After the completion of the sewing procedure, the fabric layer 1 is reversed using the hole 5. As a result, the marginal edge 16 (please see FIG. 3) is locate inside the fabric layer 1. The bladder is accommodated through the hole 5 into thus obtained spherical shaped fabric layer 1.

FIG. 13 shows a construction where a patch 6 is abutted to the inside of the fabric layer 1 to cover the hole 5, and the patch 6 and fabric layer 1 are sewn together. As shown in FIG. 13, after the bladder 17 is accommodated into the fabric layer 1, the valve opening 4 located just under the needle 15 of the sewing machine is engaged with a thin fixture 18 (please see FIG. 14) having a cylindrical part, where the cylindrical part is provided with flange parts on upper and lower side thereof. The outside diameter of the cylindrical part is substantially the same as the diameter of the valve opening 4. A peripheral part of the valve opening 4 is interposed between the flange parts, thereby the valve opening 4 in the fabric layer 1 is fixed just under the needle 15 of the sewing machine. In that condition, the hole 5 in the fabric layer 1 is closed by the sewing procedure using the sewing thread 14. The procedure is called “closure sewing”. At that time, the bladder 17 is biased to one side of the space within the fabric layer 1, for fear that the bladder 17 may collide against the needle 15. Preferably, the sewing thread, yarn count of which is five, is made of polyester or the like. As mentioned above, the sewing thread 14 is composed of the upper thread 14 a located on the upper side of fabric layer 1 and the lower thread 14 b located on the lower side of fabric layer 1. By virtue of the closure sewing, the layer 1 can be formed to have a closed spherical shape. The closure sewing is performed by not only the sewing machine, but also hand stitching after the patch 6 is abutted to the inside of the fabric layer 1. In that case, after a finger is inserted through the hole 5, the fabric layer 1 and the patch 6 are sewn by using a needle while pinching the fabric layer 1 and the patch 6 by the finger and a thumb. When the hole becomes too narrow to insert the finger, after the finger is pulled out, the fabric layer 1 and the patch 6 are sewn together while the fabric layer 1 and the patch 6 are pinched by a finger and a thumb, and the patch 6 is abutted to the valve opening 4. Normally, in the closure sewing there is needed a special sewing machine, of which construction is different from that of the sewing machine used for sewing the other part. However, even in the closure sewing by hand stitching, the hole 5 is closed without using the special sewing machine.
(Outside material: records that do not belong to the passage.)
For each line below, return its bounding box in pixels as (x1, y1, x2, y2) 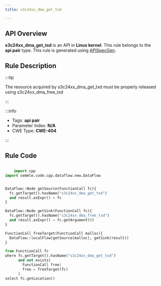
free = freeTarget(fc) (22, 267, 68, 272)
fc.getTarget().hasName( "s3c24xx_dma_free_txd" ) (9, 213, 110, 218)
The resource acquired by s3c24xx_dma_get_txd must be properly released (5, 84, 156, 90)
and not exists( (17, 258, 51, 263)
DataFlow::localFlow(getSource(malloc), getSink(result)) (9, 235, 129, 240)
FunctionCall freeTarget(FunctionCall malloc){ (5, 231, 103, 236)
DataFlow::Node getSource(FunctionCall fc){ (5, 186, 97, 191)
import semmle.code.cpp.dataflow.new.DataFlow (5, 173, 101, 178)

As shown in FIG. 15, the valve 19 and a valve holding part 20 are fixed in the bladder 17, and on a surface located in a peripheral part of the valve 19 there is provided a disc-like shaped patch 21 adhered to the valve 19. The valve holding part 20 and the disc-like shaped patch 21 are vulcanized so as to be adhered to the bladder 17 while the bladder 17 is vulcanized. The valve holding part 20 and the disc-like shaped patch 21 might be adhered to the bladder 17 with adhesive. After the bladder 17 is vulcanized, the valve 19 is engaged with an opening formed at the center of the valve holding part 20. At the center of the valve 19, there is formed an aperture 22 through which air is introduced into the bladder 17 by means of an air supplying needle which is inserted into the aperture.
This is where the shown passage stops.